▸ **Stored data entries**:

────────────────────

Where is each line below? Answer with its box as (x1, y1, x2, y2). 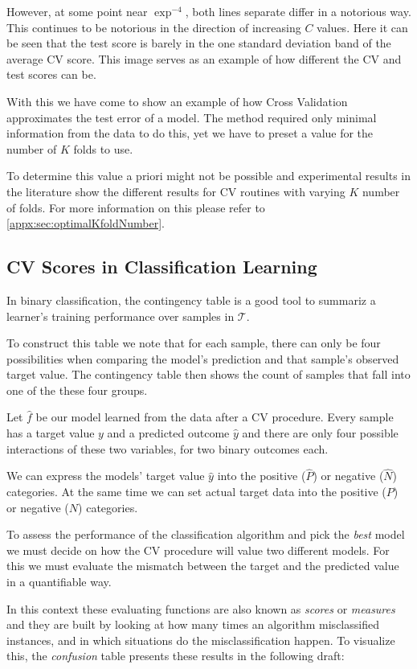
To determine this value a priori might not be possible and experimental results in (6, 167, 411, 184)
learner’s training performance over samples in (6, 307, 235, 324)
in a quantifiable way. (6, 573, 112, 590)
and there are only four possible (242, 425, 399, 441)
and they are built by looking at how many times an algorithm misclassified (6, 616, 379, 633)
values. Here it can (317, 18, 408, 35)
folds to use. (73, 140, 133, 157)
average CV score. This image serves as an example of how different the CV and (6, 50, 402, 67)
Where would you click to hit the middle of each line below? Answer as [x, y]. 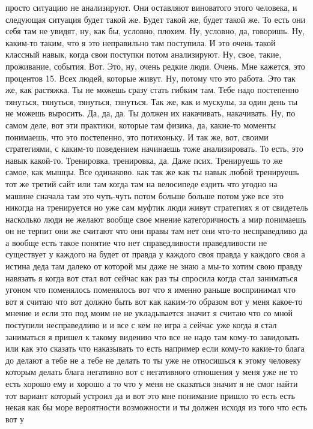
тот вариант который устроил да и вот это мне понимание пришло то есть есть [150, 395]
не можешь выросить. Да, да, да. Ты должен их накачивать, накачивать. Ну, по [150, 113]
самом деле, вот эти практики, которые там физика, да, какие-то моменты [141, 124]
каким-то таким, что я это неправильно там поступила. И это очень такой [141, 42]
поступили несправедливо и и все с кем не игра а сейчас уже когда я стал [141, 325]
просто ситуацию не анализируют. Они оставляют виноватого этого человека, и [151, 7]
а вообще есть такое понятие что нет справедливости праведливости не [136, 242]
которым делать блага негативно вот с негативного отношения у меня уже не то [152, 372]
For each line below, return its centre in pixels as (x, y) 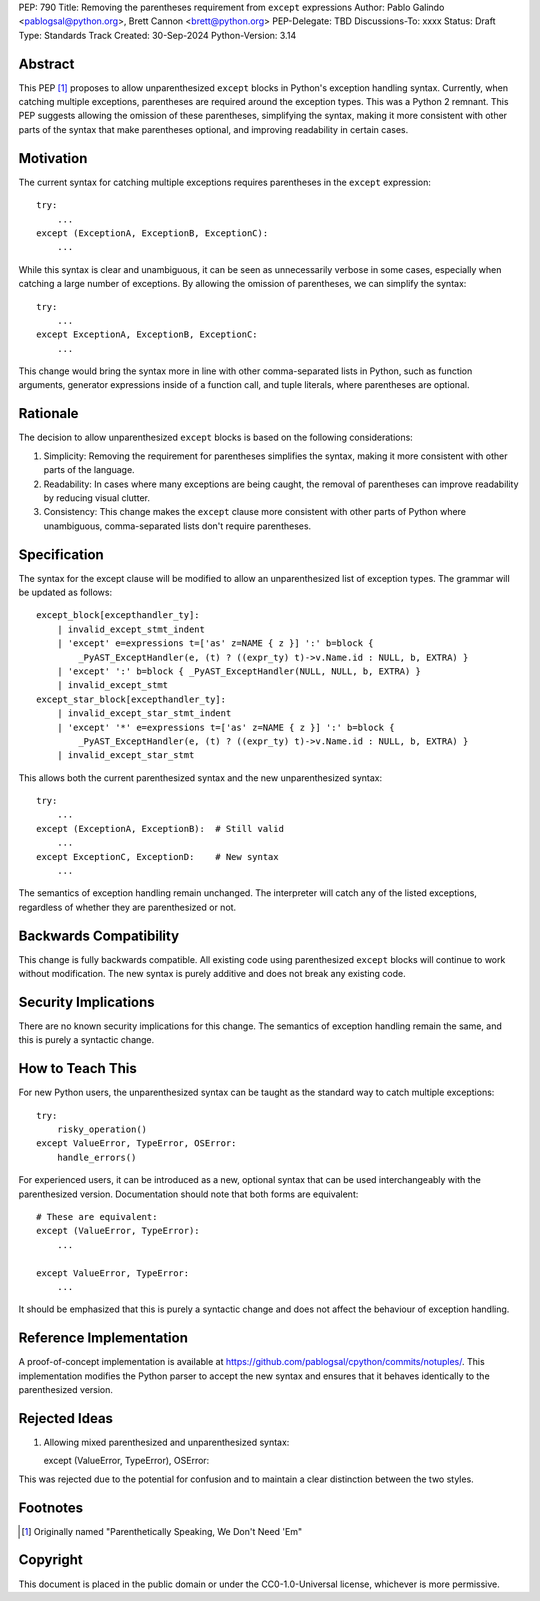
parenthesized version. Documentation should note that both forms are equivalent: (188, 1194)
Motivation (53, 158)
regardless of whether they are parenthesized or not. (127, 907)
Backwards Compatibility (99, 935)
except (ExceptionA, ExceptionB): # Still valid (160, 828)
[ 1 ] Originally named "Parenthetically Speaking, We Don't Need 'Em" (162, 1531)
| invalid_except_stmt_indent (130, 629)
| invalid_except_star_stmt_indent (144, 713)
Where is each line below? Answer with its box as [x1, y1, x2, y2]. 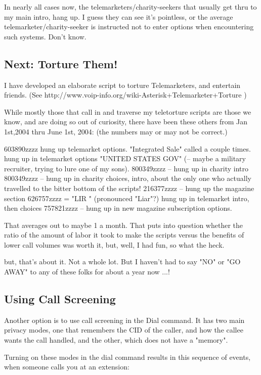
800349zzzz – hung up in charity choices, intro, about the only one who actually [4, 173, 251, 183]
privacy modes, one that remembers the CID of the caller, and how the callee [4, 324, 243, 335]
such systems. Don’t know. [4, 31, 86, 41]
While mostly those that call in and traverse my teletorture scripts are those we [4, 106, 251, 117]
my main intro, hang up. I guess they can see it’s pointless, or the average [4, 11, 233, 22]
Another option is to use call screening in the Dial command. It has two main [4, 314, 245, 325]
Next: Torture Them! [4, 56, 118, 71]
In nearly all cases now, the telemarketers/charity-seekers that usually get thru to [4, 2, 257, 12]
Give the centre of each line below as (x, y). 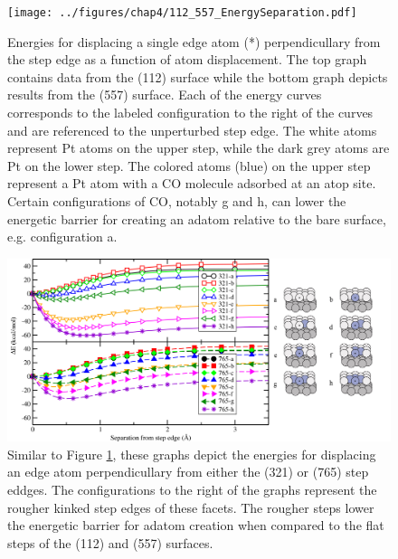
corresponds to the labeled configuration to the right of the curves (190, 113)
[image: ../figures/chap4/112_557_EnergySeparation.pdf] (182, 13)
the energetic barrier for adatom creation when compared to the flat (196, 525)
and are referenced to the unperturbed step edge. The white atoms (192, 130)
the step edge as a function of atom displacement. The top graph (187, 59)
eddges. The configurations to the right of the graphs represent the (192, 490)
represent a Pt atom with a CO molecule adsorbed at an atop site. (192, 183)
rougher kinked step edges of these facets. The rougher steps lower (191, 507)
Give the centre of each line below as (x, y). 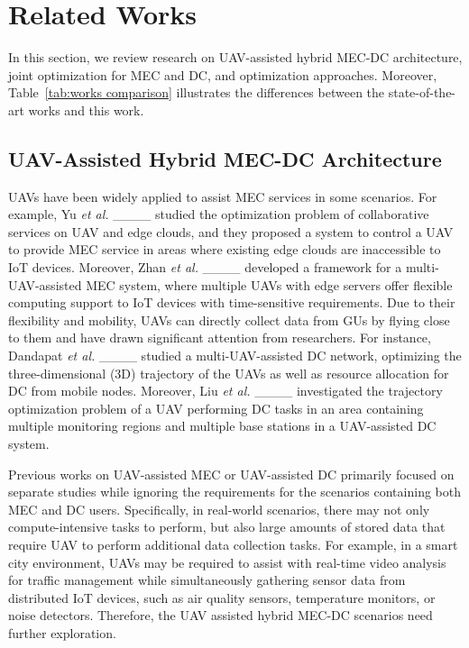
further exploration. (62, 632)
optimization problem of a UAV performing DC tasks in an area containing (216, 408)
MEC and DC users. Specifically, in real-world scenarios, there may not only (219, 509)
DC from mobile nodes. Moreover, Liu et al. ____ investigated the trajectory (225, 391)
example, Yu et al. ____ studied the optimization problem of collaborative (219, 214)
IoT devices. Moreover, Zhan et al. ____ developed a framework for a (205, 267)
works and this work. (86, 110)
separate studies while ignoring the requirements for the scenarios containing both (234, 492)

────────────────────

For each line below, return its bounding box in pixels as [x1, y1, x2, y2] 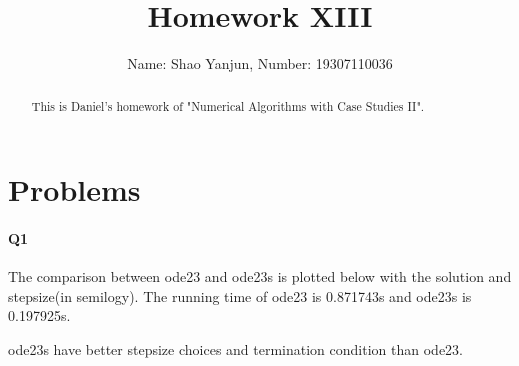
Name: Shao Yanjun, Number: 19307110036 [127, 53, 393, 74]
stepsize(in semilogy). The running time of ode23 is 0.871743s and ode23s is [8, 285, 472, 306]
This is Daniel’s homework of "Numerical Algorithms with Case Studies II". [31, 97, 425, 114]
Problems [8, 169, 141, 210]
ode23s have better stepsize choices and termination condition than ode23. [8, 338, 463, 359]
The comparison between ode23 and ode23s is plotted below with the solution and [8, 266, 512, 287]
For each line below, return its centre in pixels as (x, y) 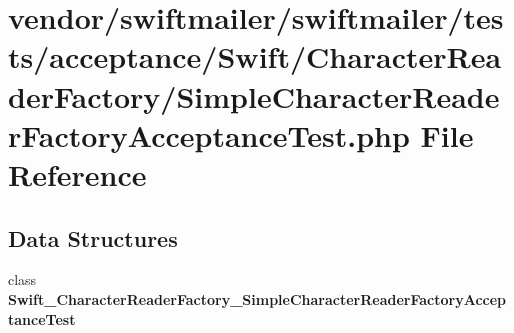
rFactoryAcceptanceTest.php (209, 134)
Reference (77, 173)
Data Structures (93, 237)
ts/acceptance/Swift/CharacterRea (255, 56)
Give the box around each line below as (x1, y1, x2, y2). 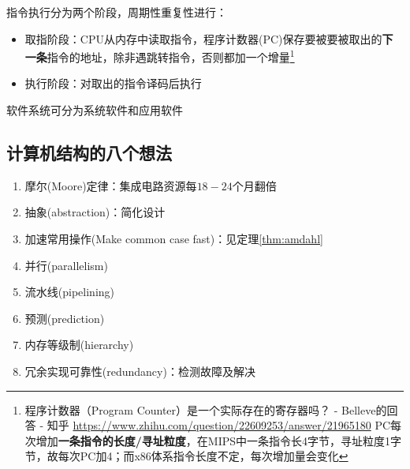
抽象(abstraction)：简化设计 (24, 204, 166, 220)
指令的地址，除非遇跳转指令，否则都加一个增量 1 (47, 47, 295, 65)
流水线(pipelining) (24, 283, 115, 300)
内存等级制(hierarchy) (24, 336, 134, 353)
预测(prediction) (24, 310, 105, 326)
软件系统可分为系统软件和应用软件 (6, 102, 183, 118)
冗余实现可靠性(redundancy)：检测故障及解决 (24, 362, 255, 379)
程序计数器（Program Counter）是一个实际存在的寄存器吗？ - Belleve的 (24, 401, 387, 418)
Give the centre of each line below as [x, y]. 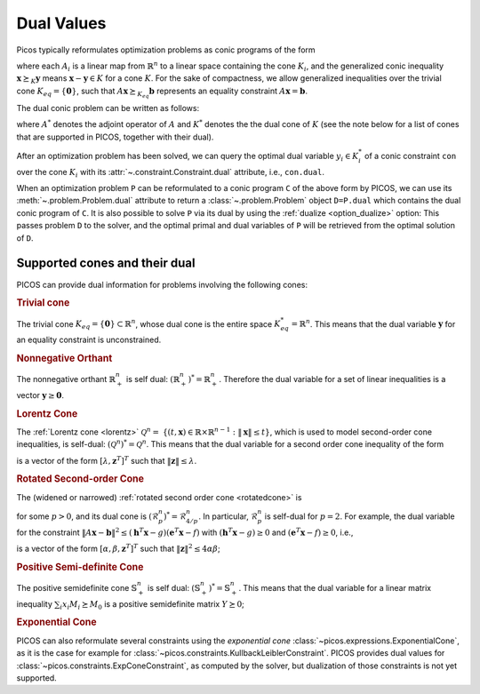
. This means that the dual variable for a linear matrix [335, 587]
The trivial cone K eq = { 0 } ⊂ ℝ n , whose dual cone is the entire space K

────────────────────

▸ **Work order**: Would you copy, word for word, only the lines above from the one containing "box as (x1, y1, x2, y2)." through the one containing "folds to use. (73, 140, 133, 157)", both included, and please leave out the pictures?

▸ **Answer box**:
Where is each line below? Answer with its box as (x1, y1, x2, y2). 
To determine this value a priori might not be possible and experimental results in (6, 167, 411, 184)
learner’s training performance over samples in (6, 307, 235, 324)
in a quantifiable way. (6, 573, 112, 590)
and there are only four possible (242, 425, 399, 441)
and they are built by looking at how many times an algorithm misclassified (6, 616, 379, 633)
values. Here it can (317, 18, 408, 35)
folds to use. (73, 140, 133, 157)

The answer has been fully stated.